A dirlo è Giovanni Impastato, fratello di Peppino, ucciso, nel ’78, per volontà del boss Tano Badalamenti. Giovanni è stato ospite nella nostra città, non solo per presentare il suo ultimo libro “Mio fratello. Tutta una vita con Peppino” (Libreria Pienogiorno, 2021), ma anche per partecipare ad una due giorni di appuntamenti molto intensa. Prima all’Istituto Vitale Giordano, dove giovedì scorso c’è stata un’assemblea molto intensa, poi a Bari e, per finire, al Teatro Traetta.
Ad introdurre il suo appuntamento conclusivo, il sindaco Michele Abbaticchio: «Abbiamo accompagnato Giovanni tra le strade della città di Bitonto, facendogli vedere il recente murales vicino alla sala della musica, e, nel centro storico, le scritte illuminate, tra cui vi è anche una frase di Peppino, l’unica che fu presa a sassate dopo l’inaugurazione. Significa che la forza delle parole di Peppino era talmente grande che non solo ha messo in difficoltà le organizzazioni criminali di allora, ma anche chi delinque oggi».
Intervistato dal giornalista Pier Girolamo Larovere (Primo Piano), l’attivista antimafia, partendo dal suo libro, ha raccontato le memorie d’infanzia in una famiglia in cui la mafia era ben presente: «Da piccoli sentivamo spesso parlare di onore, di rispetto, di famiglia e di tutta una serie di cose che ci colpivano. Andavamo alla ricerca del loro significato. Finchè, un giorno, mio padre, scoperto a letto con l’amante, venne a casa fuggendo in mutande. Mia madre, vedendolo, capì tutto e gli disse: “Parli di onore, rispetto e famiglia e ti riduci in questo modo?”. Questi sono i mafiosi. Esseri ridicoli come li definiva Peppino. Io, nel libro ho voluto dissacrare quella mentalità mafiosa, partendo da quell’episodio».
«Questo libro, per me è stata una fatica, una sofferenza. Racconto alcuni particolari della nostra vita che nessuno conosce» continua Impastato, ricordando la figura e gli insegnamenti di sua madre Felicia Bartolotta: «Nel libro racconto la vera madre di famiglia, che cerca di proteggerci, di non metterci in contrasto con nostro padre, di raccomandarci sempre di avere rispetto per la famiglia, intesa non in senso mafioso. Nelle fredde serate d’inverno, ci raccontava gli anni della guerra, di quanto fosse brutta. Ci parlava del fascismo, dell’arroganza dei gerarchi e delle milizie fasciste, dei loro soprusi. Ci parlava di nostro padre che era stato confinato ad Ustica. Noi eravamo curiosi, perché, crescendo, ci rendevamo conto che qualcosa non andava».

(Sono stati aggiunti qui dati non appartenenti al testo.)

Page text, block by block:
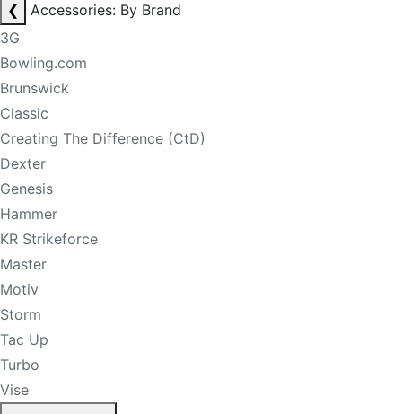
❮
Accessories: By Brand
3G
Bowling.com
Brunswick
Classic
Creating The Difference (CtD)
Dexter
Genesis
Hammer
KR Strikeforce
Master
Motiv
Storm
Tac Up
Turbo
Vise
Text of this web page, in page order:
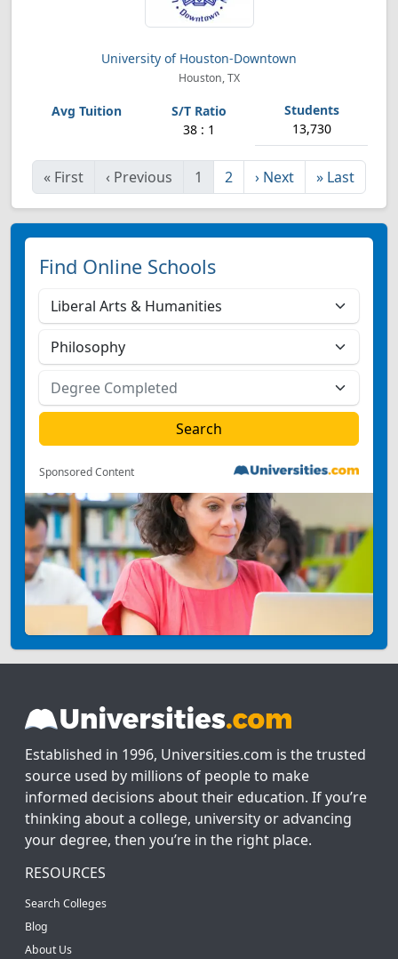
University of Houston-Downtown
Houston, TX
38 : 1 13,730
« First ‹ Previous 1 2 › Next » Last
Find Online Schools
Sponsored Content
Established in 1996, Universities.com is the trusted
source used by millions of people to make
informed decisions about their education. If you’re
thinking about a college, university or advancing
your degree, then you’re in the right place.
RESOURCES
Search Colleges
Blog
About Us
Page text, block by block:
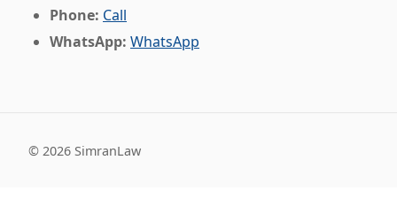
Phone: Call
WhatsApp: WhatsApp
© 2026 SimranLaw
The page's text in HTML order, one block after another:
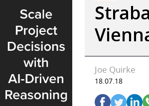
Joe Quirke
18.07.18
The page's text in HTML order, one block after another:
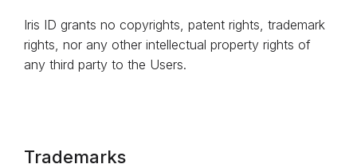
Iris ID grants no copyrights, patent rights, trademark
rights, nor any other intellectual property rights of
any third party to the Users.
Trademarks

E ricorda anche lo zio Cesare Manzella, capomafia nella Cinisi del dopoguerra, fino a quel 1963, in cui un’autobomba lo uccise. Episodio che traumatizzò il giovane Peppino e che fu alla base del futuro impegno contro la mafia: «Mio zio Matteo fu un grande educatore, per noi. Anche dal punto di vista politico. Liberale, ma votava Pci, come tanti altri che, pur non essendo comunisti, ritenevano che quel partito avesse avuto una funzione importante nel salvare la democrazia in questo paese».
E proprio la politica fu un elemento chiave della lotta contro la mafia: «Gli anni ’60 non sono stati solo anni di disordini, ma anche di lotta, di studio, di ricerca, di formazione. Fu in quegli anni che Peppino sviluppò la sua coscienza critica contro la mafia».
«Ma anche mio padre un percorso lo ha fatto, se pur provenisse dalla mafia» continua, ricordando l’estremo quanto vano tentativo di salvare suo figlio dalla condanna a morte decisa dal boss Badalamenti: «Mio padre tentò di evitare la morte di Peppino, recandosi negli Stati Uniti per ottenere l’aiuto dei nostri parenti mafiosi, contro Badalamenti. In quel momento, non era più mafioso, ma solo un padre che voleva salvare il figlio. In quel momento infranse le leggi mafiose che impongono ai padri di uccidere i figli e viceversa, in caso di infrazione al codice della mafia».
Infrazione pagata con la vita, dal momento che pure Luigi Impastato, poco prima della morte di Peppino, fu assassinato.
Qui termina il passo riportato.